-------- Provided records

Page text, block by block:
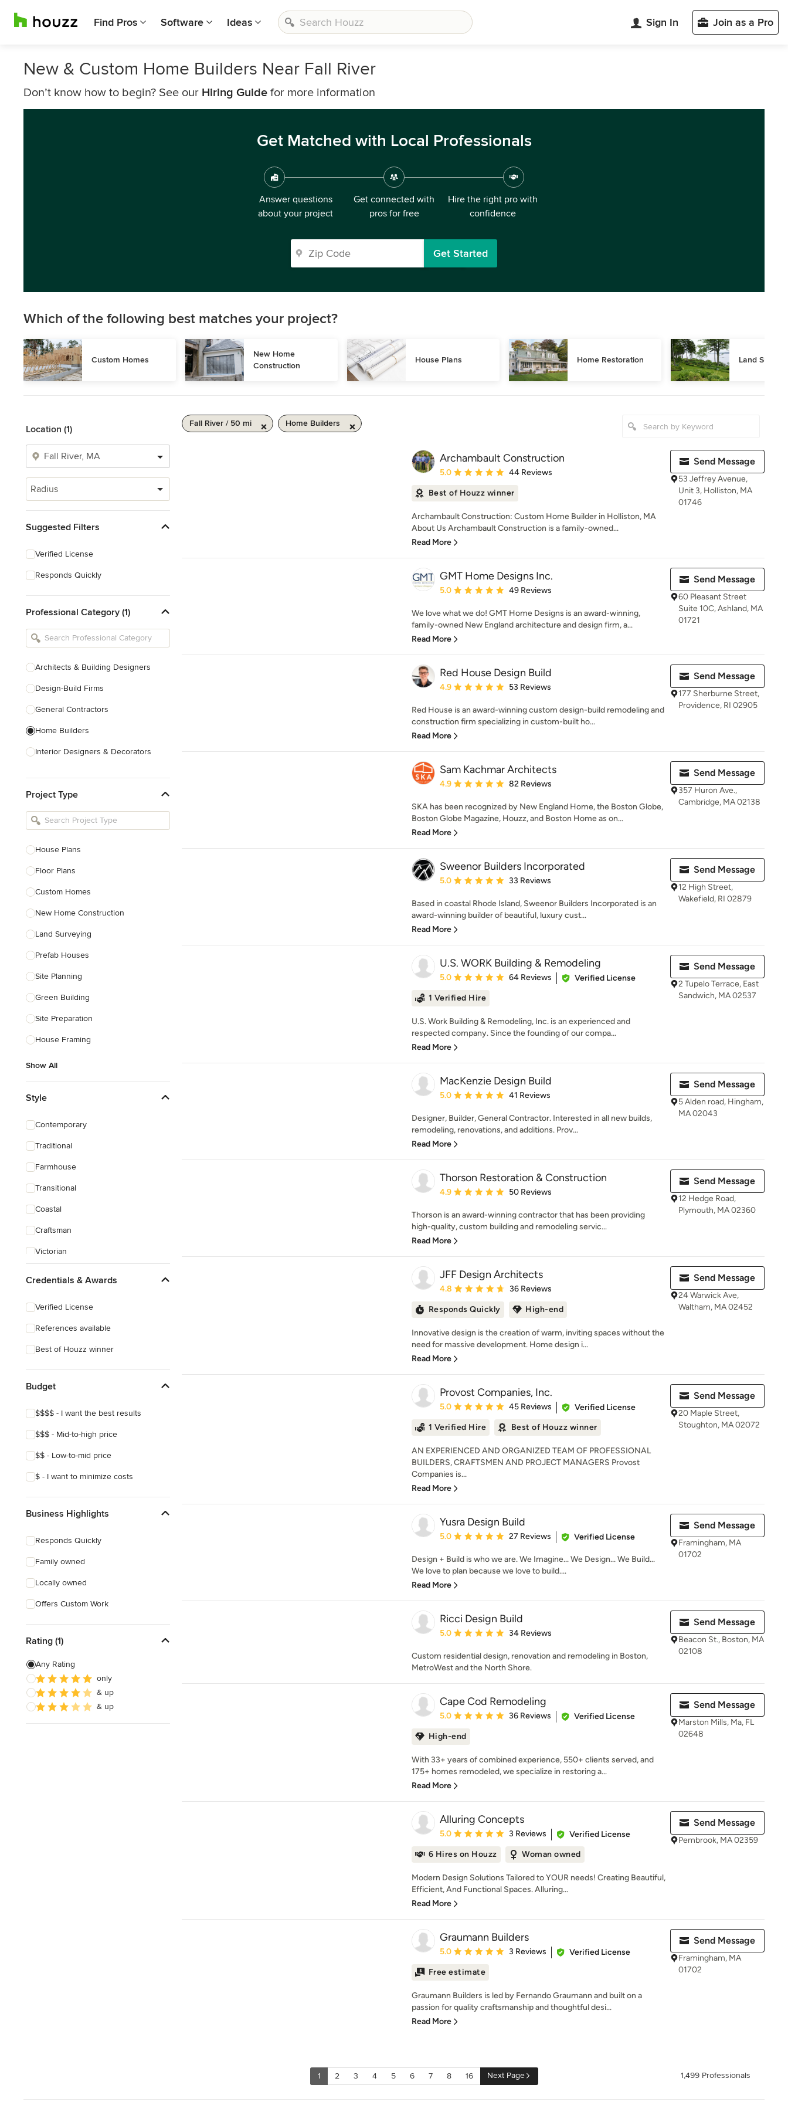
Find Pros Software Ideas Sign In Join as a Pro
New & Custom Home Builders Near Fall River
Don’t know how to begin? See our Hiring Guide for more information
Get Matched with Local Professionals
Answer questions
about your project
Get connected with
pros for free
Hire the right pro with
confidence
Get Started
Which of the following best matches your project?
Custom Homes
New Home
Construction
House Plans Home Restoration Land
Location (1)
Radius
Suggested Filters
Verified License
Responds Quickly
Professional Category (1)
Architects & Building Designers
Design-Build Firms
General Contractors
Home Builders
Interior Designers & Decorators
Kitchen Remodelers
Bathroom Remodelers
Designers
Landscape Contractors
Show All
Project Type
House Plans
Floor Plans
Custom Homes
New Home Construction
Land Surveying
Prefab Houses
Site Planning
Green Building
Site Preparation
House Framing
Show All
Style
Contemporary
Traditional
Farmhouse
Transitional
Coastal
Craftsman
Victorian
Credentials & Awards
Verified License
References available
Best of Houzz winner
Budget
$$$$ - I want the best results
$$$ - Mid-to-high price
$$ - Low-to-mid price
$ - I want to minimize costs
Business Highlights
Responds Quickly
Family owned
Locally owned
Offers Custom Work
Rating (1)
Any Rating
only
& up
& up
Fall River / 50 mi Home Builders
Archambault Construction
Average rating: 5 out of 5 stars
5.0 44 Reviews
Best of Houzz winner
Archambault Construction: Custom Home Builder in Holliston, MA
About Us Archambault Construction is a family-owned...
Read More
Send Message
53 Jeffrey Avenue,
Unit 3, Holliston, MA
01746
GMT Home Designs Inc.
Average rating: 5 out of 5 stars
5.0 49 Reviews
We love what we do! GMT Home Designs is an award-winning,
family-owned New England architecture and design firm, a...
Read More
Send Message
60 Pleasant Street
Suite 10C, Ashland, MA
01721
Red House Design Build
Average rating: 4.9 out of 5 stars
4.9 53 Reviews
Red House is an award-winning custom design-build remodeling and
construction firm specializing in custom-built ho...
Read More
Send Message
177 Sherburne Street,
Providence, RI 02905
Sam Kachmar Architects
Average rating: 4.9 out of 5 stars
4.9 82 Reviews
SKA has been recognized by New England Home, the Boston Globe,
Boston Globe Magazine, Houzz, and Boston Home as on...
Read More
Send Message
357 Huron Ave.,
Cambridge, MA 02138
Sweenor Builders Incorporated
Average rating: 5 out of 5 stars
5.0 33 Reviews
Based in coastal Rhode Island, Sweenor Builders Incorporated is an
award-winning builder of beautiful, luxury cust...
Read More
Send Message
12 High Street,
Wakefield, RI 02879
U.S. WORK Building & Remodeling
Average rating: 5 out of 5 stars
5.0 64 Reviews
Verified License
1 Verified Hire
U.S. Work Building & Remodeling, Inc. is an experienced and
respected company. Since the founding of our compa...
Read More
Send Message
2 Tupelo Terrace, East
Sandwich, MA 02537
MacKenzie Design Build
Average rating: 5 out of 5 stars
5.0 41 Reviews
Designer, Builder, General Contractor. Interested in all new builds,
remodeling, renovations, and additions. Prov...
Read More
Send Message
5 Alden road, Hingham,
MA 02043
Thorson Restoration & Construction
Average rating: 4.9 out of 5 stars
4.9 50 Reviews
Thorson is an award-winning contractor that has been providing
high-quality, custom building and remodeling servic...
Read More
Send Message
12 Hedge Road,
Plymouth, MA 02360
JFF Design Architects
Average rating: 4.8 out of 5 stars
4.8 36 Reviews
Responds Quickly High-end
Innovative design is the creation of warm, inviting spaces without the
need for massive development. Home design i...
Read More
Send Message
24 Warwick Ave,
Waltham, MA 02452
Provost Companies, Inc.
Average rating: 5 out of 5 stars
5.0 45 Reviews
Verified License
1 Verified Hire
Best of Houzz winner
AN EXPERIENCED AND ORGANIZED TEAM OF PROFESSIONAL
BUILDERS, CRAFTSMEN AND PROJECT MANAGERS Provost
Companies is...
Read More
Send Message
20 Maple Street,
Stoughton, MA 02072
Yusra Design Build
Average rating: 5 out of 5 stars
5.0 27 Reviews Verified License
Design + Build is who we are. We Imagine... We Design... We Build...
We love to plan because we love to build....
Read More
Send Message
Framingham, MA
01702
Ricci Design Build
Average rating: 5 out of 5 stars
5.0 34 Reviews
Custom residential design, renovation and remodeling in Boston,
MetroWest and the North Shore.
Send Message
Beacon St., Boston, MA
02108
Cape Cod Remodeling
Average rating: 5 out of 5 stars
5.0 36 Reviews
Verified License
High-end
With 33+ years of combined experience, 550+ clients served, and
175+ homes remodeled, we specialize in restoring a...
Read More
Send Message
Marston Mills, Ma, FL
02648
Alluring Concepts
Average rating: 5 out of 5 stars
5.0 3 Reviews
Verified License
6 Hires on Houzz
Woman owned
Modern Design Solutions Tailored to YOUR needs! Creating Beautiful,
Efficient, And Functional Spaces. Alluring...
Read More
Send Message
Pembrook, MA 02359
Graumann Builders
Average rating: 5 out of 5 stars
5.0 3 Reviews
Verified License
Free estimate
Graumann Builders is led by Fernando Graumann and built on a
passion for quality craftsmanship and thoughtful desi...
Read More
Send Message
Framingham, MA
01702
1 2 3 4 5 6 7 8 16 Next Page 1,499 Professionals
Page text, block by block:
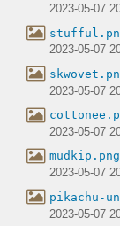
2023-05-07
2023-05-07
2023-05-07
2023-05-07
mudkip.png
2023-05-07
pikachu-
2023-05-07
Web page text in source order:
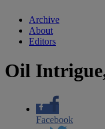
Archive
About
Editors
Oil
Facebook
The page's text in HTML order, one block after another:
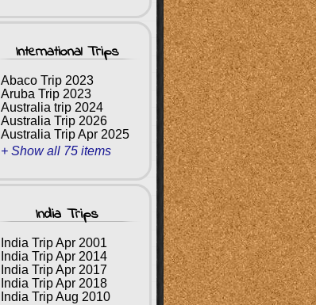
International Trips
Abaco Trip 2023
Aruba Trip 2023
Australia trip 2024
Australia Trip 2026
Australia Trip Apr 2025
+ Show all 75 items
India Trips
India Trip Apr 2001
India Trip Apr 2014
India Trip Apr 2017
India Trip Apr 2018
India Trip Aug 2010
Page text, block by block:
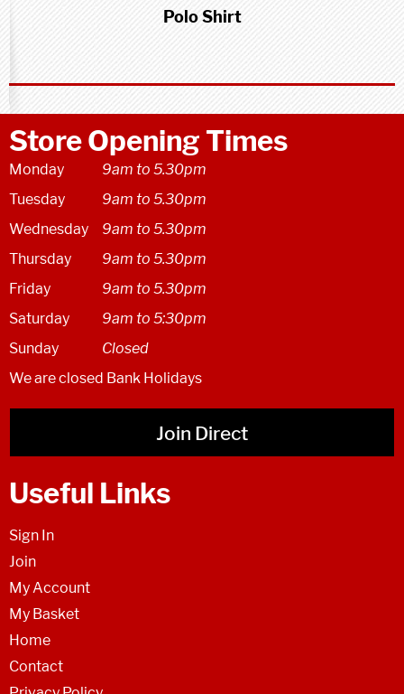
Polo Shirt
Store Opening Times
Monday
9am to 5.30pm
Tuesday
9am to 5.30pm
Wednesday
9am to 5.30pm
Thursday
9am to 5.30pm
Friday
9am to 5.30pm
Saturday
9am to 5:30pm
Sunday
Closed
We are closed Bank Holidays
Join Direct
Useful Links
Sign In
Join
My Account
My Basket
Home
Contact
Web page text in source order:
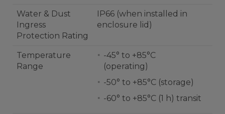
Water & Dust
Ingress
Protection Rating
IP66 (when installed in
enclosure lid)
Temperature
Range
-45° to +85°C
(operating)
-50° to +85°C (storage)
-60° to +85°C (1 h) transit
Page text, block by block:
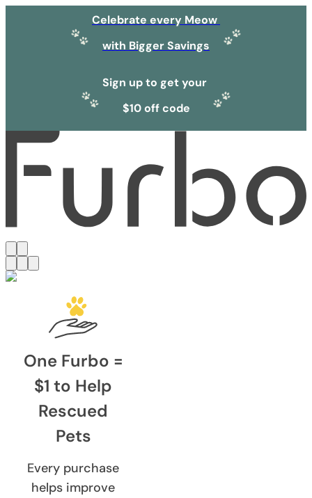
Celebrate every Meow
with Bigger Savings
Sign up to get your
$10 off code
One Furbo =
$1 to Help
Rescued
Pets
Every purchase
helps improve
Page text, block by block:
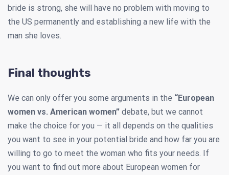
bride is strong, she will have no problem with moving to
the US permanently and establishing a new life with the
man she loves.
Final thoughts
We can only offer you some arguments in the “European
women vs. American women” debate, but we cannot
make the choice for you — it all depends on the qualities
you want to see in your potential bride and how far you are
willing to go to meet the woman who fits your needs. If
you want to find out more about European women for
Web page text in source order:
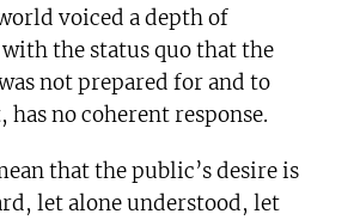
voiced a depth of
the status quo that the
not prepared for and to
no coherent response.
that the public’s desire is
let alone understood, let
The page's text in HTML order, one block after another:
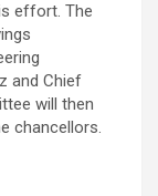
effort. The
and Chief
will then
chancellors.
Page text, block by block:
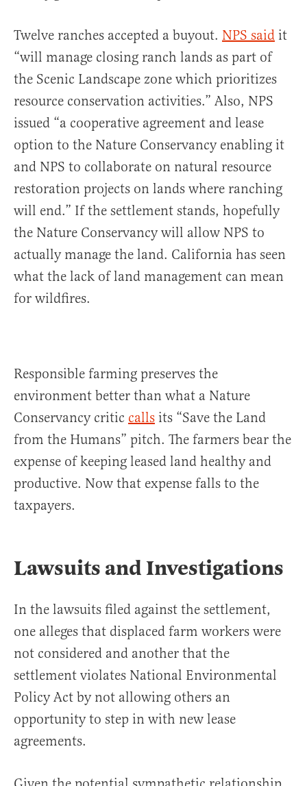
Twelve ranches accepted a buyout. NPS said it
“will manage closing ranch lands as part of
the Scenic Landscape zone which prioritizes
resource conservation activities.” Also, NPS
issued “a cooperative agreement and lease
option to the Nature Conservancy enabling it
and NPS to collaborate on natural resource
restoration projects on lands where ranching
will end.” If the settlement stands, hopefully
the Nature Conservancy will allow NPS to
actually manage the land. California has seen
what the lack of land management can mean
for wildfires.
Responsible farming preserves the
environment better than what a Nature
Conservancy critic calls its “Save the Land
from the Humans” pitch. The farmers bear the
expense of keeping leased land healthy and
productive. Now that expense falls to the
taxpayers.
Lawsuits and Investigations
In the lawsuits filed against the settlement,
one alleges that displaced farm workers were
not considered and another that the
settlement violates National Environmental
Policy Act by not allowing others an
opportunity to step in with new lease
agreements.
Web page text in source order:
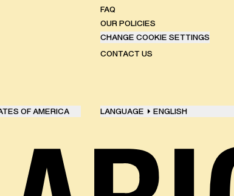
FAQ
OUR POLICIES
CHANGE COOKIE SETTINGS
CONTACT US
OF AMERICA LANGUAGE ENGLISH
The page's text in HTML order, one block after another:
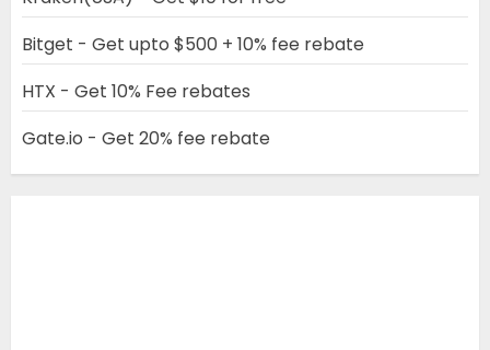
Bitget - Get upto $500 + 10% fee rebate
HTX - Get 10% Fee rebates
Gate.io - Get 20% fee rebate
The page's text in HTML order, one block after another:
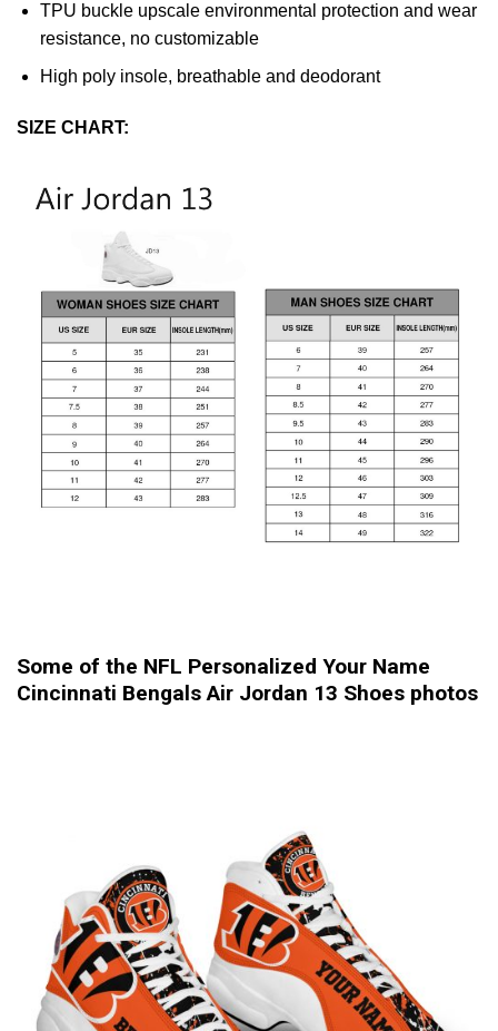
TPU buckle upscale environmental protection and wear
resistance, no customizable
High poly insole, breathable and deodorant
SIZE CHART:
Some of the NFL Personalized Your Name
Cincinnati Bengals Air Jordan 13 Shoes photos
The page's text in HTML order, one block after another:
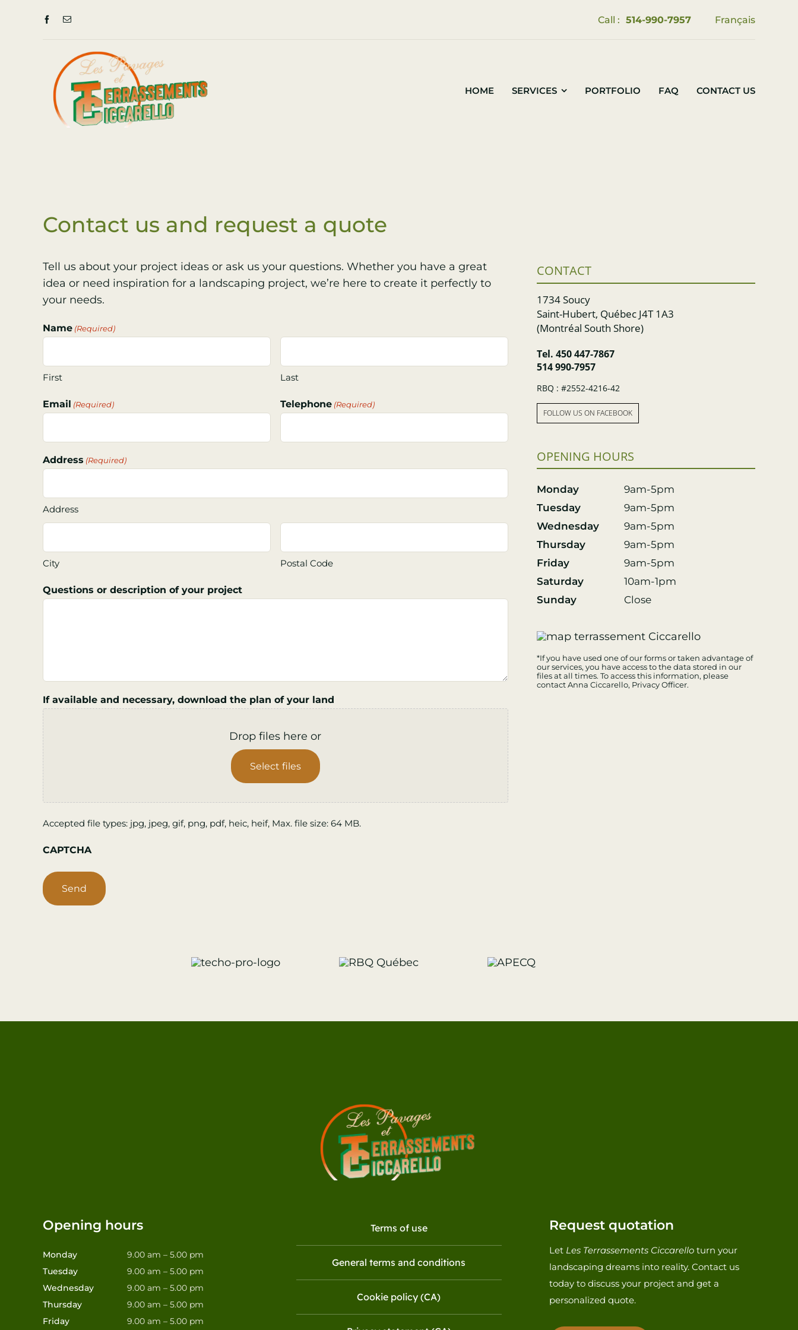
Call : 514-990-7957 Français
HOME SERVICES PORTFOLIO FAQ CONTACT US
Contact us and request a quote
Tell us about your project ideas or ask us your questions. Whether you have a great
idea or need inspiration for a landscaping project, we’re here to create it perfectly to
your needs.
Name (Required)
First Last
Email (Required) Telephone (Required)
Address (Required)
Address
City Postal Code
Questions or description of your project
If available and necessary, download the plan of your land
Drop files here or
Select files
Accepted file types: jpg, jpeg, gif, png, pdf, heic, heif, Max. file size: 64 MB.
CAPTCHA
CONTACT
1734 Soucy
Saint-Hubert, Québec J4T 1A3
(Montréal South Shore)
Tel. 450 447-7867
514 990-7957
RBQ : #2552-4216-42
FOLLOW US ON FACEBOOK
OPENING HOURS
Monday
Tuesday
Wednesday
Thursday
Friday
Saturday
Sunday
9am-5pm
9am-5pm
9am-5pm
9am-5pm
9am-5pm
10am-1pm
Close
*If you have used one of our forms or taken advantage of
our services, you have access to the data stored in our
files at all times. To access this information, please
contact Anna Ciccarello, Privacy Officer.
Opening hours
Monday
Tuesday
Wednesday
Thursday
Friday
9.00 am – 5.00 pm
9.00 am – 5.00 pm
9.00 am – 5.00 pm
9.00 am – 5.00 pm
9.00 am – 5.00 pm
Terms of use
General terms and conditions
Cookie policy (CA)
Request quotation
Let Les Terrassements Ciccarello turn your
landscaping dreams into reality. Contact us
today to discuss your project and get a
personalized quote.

----------------

■ About this exercise ■
Return each line of the material in which the string "Companies" can be found.

■ Your response ■
Provost Companies, Inc.
Companies is...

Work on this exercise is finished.